Competition authorities and policymakers around the world have devoted a growing proportion of their time and resources over the last decade to digital markets. Typically, this attention has been accompanied by vocal antipathy toward large digital platforms, as regulators and lawmakers invoke the need to “rein in digital monopolies” that allegedly cause a broad array of social harms. 

As I detail in a new International Center for Law & Economics (ICLE) white paper, Latin America has been no exception to this trend. Competition authorities in Latin America have targeted digital markets by initiating cases, investigations, and studies similar to those in Europe and the United States. At the same time, the region’s competition agencies have come under harsh criticism for allegedly being “too technocratic” and “too narrowly focused” on consumer welfare. Some populists have attacked competition agencies for being “neoliberal institutions,” with calls to curb their powers or take away their independence. 

As I argue in the ICLE white paper, Latin American agencies should resist these pressures and use their scarce enforcement resources to address behavior that truly hurts consumers and distorts competition. Toward that end, digital markets need not (and likely should not) be their primary concern.

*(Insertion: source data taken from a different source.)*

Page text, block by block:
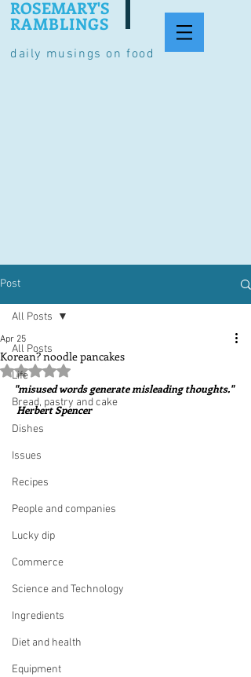
daily musings on food
ROSEMARY'S
RAMBLINGS
Post
All Posts
Life
Bread, pastry and cake
Dishes
Issues
Recipes
People and companies
Lucky dip
Commerce
Science and Technology
Ingredients
Diet and health
Equipment
All Posts
Korean? noodle pancakes
Apr 25
Rated NaN out of 5 stars.
"misused words generate misleading thoughts."
Herbert Spencer

Competition Enforcement Resources and Priorities in Latin America 

To be sure, it is not the case that any competition intervention in digital markets is without merit or that any effort to understand or study these markets is futile. Legitimate cases may arise and, by all means, agencies should do what they can to study new markets and acquire new expertise. Digital markets are important for education, entertainment, communications, and productivity throughout the economy. If competition is being distorted in these markets, it is important to address those issues.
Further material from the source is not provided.